• **Task instructions**:
Everything from the line with "Nana Akua Addo’s Latest Look Is (263, 276)" to the end of the material is to be retyped exactly, both ends included, and nothing else.

• **Available data**:

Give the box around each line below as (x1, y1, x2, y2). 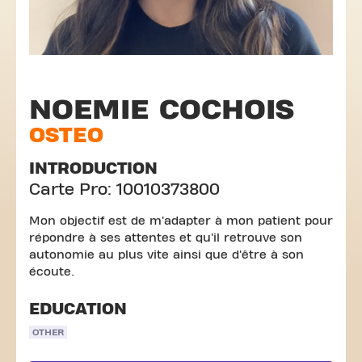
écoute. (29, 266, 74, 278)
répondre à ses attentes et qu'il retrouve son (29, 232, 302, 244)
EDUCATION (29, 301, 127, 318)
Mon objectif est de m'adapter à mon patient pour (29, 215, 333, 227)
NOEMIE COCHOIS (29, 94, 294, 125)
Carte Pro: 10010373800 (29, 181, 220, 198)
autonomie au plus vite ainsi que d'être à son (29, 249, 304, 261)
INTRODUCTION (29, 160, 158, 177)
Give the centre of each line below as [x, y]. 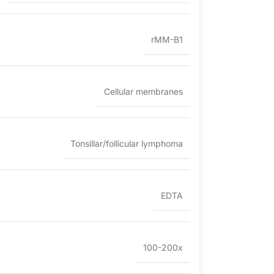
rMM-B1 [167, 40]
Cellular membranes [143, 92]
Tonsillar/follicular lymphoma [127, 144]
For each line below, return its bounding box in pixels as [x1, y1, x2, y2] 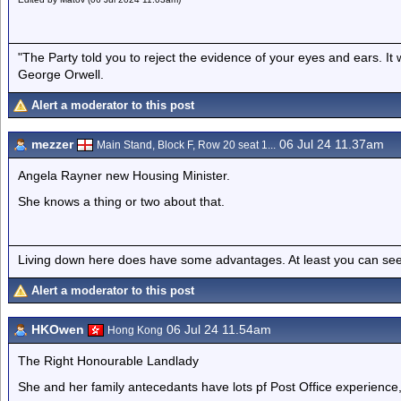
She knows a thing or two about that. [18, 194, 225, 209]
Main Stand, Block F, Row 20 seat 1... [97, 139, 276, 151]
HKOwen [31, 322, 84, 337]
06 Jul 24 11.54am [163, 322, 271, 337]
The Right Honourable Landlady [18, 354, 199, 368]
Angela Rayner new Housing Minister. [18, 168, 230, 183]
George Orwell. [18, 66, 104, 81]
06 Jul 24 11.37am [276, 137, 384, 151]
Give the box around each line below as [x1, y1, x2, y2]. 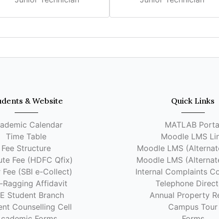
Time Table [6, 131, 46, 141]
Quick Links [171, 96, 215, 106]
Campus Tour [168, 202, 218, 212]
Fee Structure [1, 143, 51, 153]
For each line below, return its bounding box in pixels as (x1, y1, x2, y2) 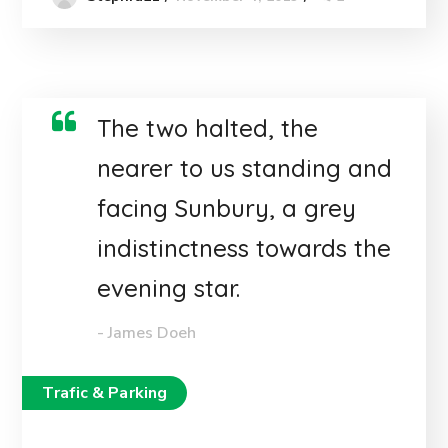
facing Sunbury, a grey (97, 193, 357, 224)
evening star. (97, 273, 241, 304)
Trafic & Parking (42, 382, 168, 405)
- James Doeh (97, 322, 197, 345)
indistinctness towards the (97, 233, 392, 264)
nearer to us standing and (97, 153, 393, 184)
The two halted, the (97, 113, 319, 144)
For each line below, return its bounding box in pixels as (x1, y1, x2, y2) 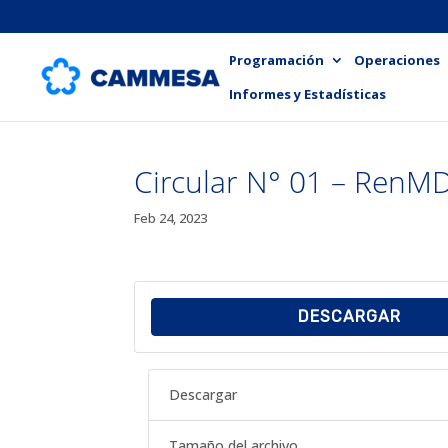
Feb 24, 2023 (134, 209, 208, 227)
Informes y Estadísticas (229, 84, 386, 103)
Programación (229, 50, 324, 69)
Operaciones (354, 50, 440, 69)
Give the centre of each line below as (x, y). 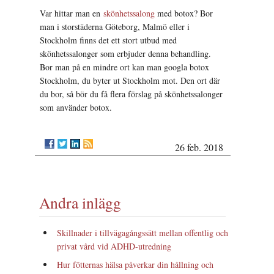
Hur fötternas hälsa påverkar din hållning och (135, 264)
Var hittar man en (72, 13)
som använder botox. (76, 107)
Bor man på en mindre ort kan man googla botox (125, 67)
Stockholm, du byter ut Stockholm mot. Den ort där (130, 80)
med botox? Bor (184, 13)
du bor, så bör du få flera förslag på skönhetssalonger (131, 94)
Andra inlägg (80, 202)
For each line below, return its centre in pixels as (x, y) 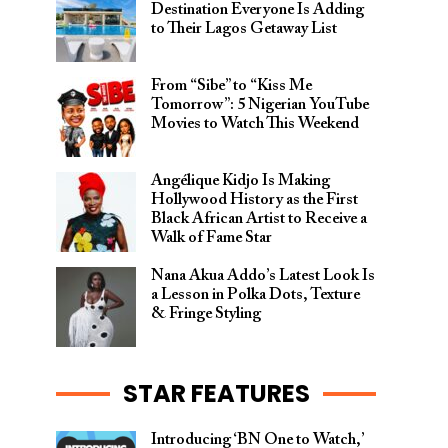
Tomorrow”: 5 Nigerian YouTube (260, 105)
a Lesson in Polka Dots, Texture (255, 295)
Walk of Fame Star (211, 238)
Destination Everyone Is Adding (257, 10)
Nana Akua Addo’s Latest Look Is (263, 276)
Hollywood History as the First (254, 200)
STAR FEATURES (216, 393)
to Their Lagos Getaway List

• **Your solution**:
Nana Akua Addo’s Latest Look Is (263, 276)
Hollywood History as the First (254, 200)
STAR FEATURES (216, 393)
to Their Lagos Getaway List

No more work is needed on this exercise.